The applicant submitted that when the litigation that gave rise to privilege ends, the privilege it gave rise to has lost its specific purpose and therefore it’s justification.
The respondent pointed out that in Blank the Court also said that where the litigation that gave rise to the privilege has ended, but related litigation remains pending or may reasonably be apprehended, litigation privilege can continue. This is particularly relevant in the context of accident benefits claims, where an applicant has an ongoing right to dispute denials for benefits before the Tribunal.

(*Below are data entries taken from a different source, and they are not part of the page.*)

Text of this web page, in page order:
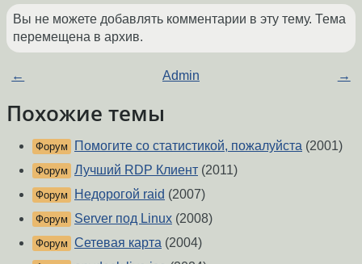
Вы не можете добавлять комментарии в эту тему. Тема
перемещена в архив.
← Admin →
Похожие темы
Форум Помогите со статистикой, пожалуйста (2001)
Форум Лучший RDP Клиент (2011)
Форум Недорогой raid (2007)
Форум Server под Linux (2008)
Форум Сетевая карта (2004)
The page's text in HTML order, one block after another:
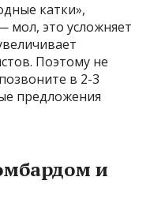
катки»,
мол, это усложняет
Поэтому не
в 2-3
предложения
и
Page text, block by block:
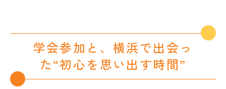
学会参加と、横浜で出会っ
た“初心を思い出す時間”
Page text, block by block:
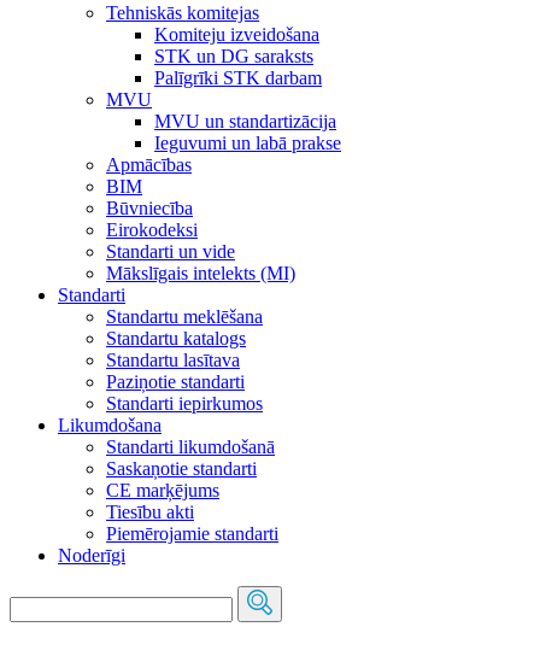
Tehniskās komitejas
Komiteju izveidošana
STK un DG saraksts
Palīgrīki STK darbam
MVU
MVU un standartizācija
Ieguvumi un labā prakse
Apmācības
BIM
Būvniecība
Eirokodeksi
Standarti un vide
Mākslīgais intelekts (MI)
Standarti
Standartu meklēšana
Standartu katalogs
Standartu lasītava
Paziņotie standarti
Standarti iepirkumos
Likumdošana
Standarti likumdošanā
Saskaņotie standarti
CE marķējums
Tiesību akti
Piemērojamie standarti
Noderīgi
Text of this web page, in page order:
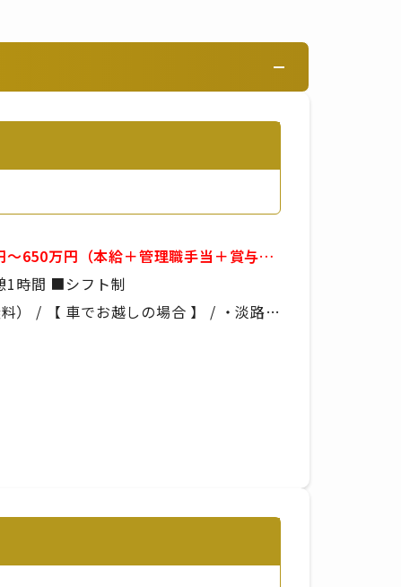
650万円（本給＋管理職手当＋賞与）
例）09:00～21:00 ■実働8時間 ■休憩1時間 ■シフト制
） / 【 車でお越しの場合 】 / ・淡路IC
合 】 / あわ神あわ姫バス「中村」か
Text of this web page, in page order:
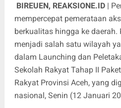
BIREUEN, REAKSIONE.ID|
mempercepat pemerataan
berkualitas hingga ke daerah.
menjadi salah satu wilayah
dalam Launching dan
Sekolah Rakyat Tahap II
Rakyat Provinsi Aceh, yang
nasional, Senin (12 Januari

The Vice Chair accepted that litigation may reasonably be apprehended as long as the claim is open, given the potential for the denial of future benefits. At paragraph 40:
As noted in the submissions the purpose of privilege is to “create a zone of privacy” in relation to pending or apprehended litigation. When litigation ends but further litigation involving the same parties and the same cause of action (the action) continues, a continuation of that zone of privacy over the documents that were covered by litigation privilege previously remains
Since the reason the matter before the Tribunal now relates to the same motor vehicle accident and the same parties, litigation privilege continues to apply to the notes today for the period covering the FSCO dispute and does not cease to exist because the FSCO proceeding settled.
There are some clear takeaways that may be particularly helpful in the context of the current accident benefits dispute resolution system where case conferences are scheduled fairly quickly after a LAT application is filed. It is not uncommon to see several LAT applications on a single accident benefits claim either with issues withdrawn or otherwise resolved. Litigation privilege will presumptively apply after an application is filed and the insurer can assert privilege over log notes during the period covering earlier disputes. Log notes appear to need to be provided with clear redactions along with an explanation as to the grounds for the redaction and a brief summary of what the record contained. This privilege will extend for the remainder of the life of the claim.
As something of an aside to the main arguments, the applicant also argued for alternative relief that even if privilege existed, the unreasonable withholding or delayed payments would amount to “actionable misconduct” and so the Tribunal should order disclosure of documents despite privilege. This argument was fully rejected. The Vice Chair noted that the Tribunal has no statutory authority to awarded this type of order and no jurisdiction to order a separate hearing to determine whether there is a prima facie case of actionable misconduct. The Tribunal’s only authority in instances of bad faith claims of unreasonably denying or withholding payments, is to grant an award pursuant to O. Reg 664.